CHARLOTTE, N.C. — Emergency crews expect to be busy all day as they clean up after a loaded tanker truck crashed into the woods off Interstate 485 in west Charlotte early Friday morning.

The wreck happened around 7 a.m. on the inner loop, near West Boulevard.

Troopers said the driver was traveling on the outer loop when he swerved to avoid a car and drove through the median, crashed through the cable safety barriers and crossed the inner loop lanes before coming to a rest about 25 yards into the woods.

Amazingly, nobody was hurt.

There was a small leak from the tanker and crews were unloading fuel all morning.

Onlooker delays were backing up traffic, but all lanes remain open as crews work to pull the tanker from the woods.

The crash is very similar to a wreck that killed a father of two on I-485 during rush hour Thursday morning.

[READ MORE: Troopers identify driver killed in crash that shut down I-485 for hours]

Troopers said Richard Vermillion's car drove through the cable barrier in the median near Harrisburg Road and hit three cars heading the other direction.
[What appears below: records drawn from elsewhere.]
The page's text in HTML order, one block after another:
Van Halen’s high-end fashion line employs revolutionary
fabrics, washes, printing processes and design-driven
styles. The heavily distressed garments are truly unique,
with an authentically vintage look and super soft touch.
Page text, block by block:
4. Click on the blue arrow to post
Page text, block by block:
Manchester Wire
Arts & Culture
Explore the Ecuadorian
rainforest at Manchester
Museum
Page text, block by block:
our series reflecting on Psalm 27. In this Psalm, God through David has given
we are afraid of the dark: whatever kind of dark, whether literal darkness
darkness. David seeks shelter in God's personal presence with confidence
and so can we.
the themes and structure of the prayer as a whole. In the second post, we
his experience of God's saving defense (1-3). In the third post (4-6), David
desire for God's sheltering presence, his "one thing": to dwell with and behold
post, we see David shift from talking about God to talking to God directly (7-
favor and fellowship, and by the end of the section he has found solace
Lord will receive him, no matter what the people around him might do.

Channel 9 asked troopers how the barriers, which are supposed to prevent wrong-way crashes, failed.

[PHOTOS: Deadly crash closes I-485 outer loop for hours]
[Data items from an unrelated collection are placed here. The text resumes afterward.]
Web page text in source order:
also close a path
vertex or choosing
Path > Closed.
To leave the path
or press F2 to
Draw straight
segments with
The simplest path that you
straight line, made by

"If the angle and speed are right, yes, your vehicle can come through these cable barriers,” said Trooper Ray Pierce.

When asked if the cable barriers need to be replaced with concrete barriers, Pierce said, “It's more of a catch-22. Anytime you've got a vehicle in motion, if that vehicle is running 65 to 70, hits a concrete wall and makes a dead stop, unfortunately, your body can't survive that either."

The North Carolina Department of Transportation has studied the safety of concrete barriers versus cable barriers. From 2011 to 2013, it found 18 percent of crashes involving cable barriers had serious injuries, compared to 41 percent with concrete barriers.